Thursday, August 28, 2008

Banish XSS Forever!

The two biggest classes of web site vulnerabilities are SQL injection and Cross-Site Scripting (XSS). The ever-vigilant programmer can reduce the occurence of these problems, but proper architecture can eliminate them completely.

The SQL Problem Has Been Solved

I couldn't stop myself from referencing the XKCD SQL injection example. But for coders using prepared statements or parameterized SQL, SQL injection is already a bad memory. The problem of unsanitized data getting into your SQL can be avoided by following one rule: Never put any data into SQL. Instead of this:

$sql = "SELECT id FROM usertable WHERE username = '".$uname."';";
$result = pg_query($sql);

You do this:

$sql = 'SELECT id FROM usertable WHERE username = $1';
$result = pg_query_params($sql, array($uname));

Now when a script kiddie pastes some exploit code into my account sign-up page, he can't drop my tables or read all my password hashes. Little Bobby Tables can grow up to live a rich life without incurring the wrath of any more schools.

The XSS Problem is the Same Problem

SQL injection happens when unescaped data is interpreted by your SQL parser. XSS happens when unescaped data is interpreted by the client web browser. It's really the same problem, and the solution is pretty much the same.

I said "pretty much" because in the case of SQL, all the main relational databases have added APIs to allow "data" to be sent seperately from the "query". I don't see browser makers doing anything analogous. But you don't need your database to support parameterized queries natively - you can use a wrapper library that does it for you. Likewise, web site developers can adopt web frameworks that enforce the seperation of markup and text on the server side.

DOM View to the Rescue?

Stay with me here. The "traditional" way to build web pages programmatically was top-to-bottom. First you send your http headers, your DTD, your opening <html> and <head> tags, etc. until you finally send the closing </html> tag at the end. We're treating the web page as a string of text. Just because it is text on the wire doesn't mean we need to treat it that way. We should treat it as a tree, just like the browser on the other end does after it parses all that HTML.

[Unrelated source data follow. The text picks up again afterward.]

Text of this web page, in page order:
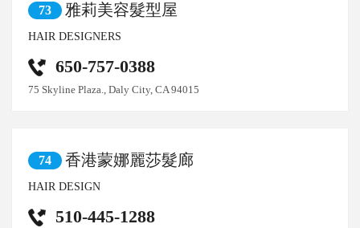
73 雅莉美容髮型屋
HAIR DESIGNERS
650-757-0388
75 Skyline Plaza., Daly City, CA 94015
74 香港蒙娜麗莎髮廊
HAIR DESIGN
510-445-1288
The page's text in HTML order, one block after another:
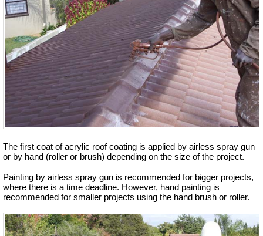
The first coat of acrylic roof coating is applied by airless spray gun
or by hand (roller or brush) depending on the size of the project.
Painting by airless spray gun is recommended for bigger projects,
where there is a time deadline. However, hand painting is
recommended for smaller projects using the hand brush or roller.
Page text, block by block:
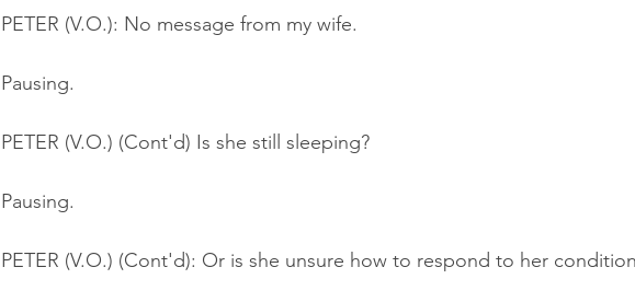
PETER (V.O.): No message from my wife.
Pausing.
PETER (V.O.) (Cont'd) Is she still sleeping?
Pausing.
PETER (V.O.) (Cont'd): Or is she unsure how to respond to her
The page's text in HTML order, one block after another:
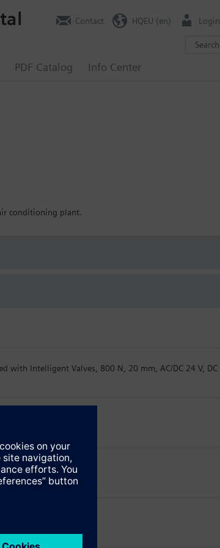
PDF Catalog Info Center
Contact HQEU (en) Login
conditioning plant.
with Intelligent Valves, 800 N, 20 mm, AC/DC 24 V, DC
RTU
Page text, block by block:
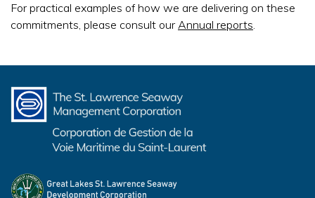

Anyone who writes JavaScript is familiar with the Document Object Model (DOM) that is the web browser's internal representation of the web page. The page is a tree, with the <html> element at the root, and every element or chunk of text as a node. I propose that we write web frameworks that build web pages as trees - never having the programmer output any markup.

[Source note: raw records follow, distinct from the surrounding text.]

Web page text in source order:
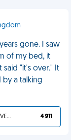
gone. I saw
of my bed, it
said "it's over." It
a talking
YOU DESERVED IT 4 911
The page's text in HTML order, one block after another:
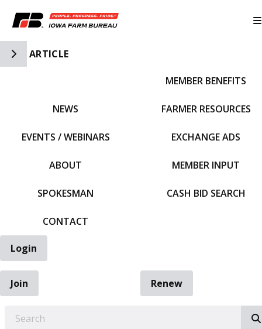
Toggle Side Navigation
ARTICLE
NEWS
EVENTS / WEBINARS
ABOUT
SPOKESMAN
CONTACT
MEMBER BENEFITS
FARMER RESOURCES
EXCHANGE ADS
MEMBER INPUT
CASH BID SEARCH
Login
Join
Renew
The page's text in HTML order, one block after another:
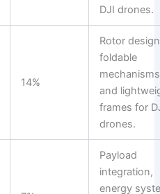
DJI drones.
14%
Rotor
foldable
and
frames for
drones.
Payload
integration,
energy
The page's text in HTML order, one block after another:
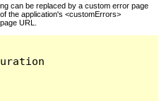
can be replaced by a custom error page
the application's <customErrors>
URL.

This system would start out with a basic empty web page.

html
|-head
| \-title
\-body

Set the title (please don't mind the syntax of my psuedo-code):

head.title.appendtext("Hello World")
html
|-head
| \-title
|   \-textnode value="Hello World"
\-body

Add a footer

body.appenddiv(class="footer").appendtext("© 2008 Me")
html
|-head
| \-title
|   \-textnode value="Hello World"
\-body
  \-div class="footer"
    \-textnode value="© 2008 Me"

Add our main content:

maindiv = body.prependdiv(class="maincontent")
maindiv.appendh1.appendtext("Hello World!")
html
|-head
| \-title
|   \-textnode value="Hello World"
\-body
  |-div class="maincontent"
  | \-h1
  |   \-textnode value="Hello World!"
  \-div class="footer"
    \-textnode value="© 2008 Me"

And so on. When you're done, your framework generates the HTML or XHTML or what-have-you from the tree and spits it out to the client. No markup is ever generated by hand and text can only go into text nodes or attribute values. The markup generator will automatically make the "&copy;" for the copyright symbol and knows how to escape quotes embedded in attribute values as well.

This is the solution I propose - not the sisyphean task of "remember to escape your strings". Maybe I'll build it.

2 comments:

Will said...

There'd definitely be a benefit to doing that but there's kind of a trade-off too, I think. It seems to me that the advantage of using html templates as so many web frameworks do is that it's more readable (at least when things haven't degenerated into tag soup) than generating the entire document imperatively. You can look at the template and get a sense of the structure of the page. I think it's harder to get that same sense with a series of statements describing the construction of a tree.

Neal said...

Will - You have a point about HTML-based templates being more readable. In my experience though, once you start jamming a bunch of code in there it looses that quality pretty quickly.

Alternately, you could start with a pure HTML (and CSS) template and override elements in the code. That way, your initial template could be built and revised by a designer, and as long as it had the proper hooks (ids and classes), the code would still be able to work. This would also maintain the separation of logic and HTML.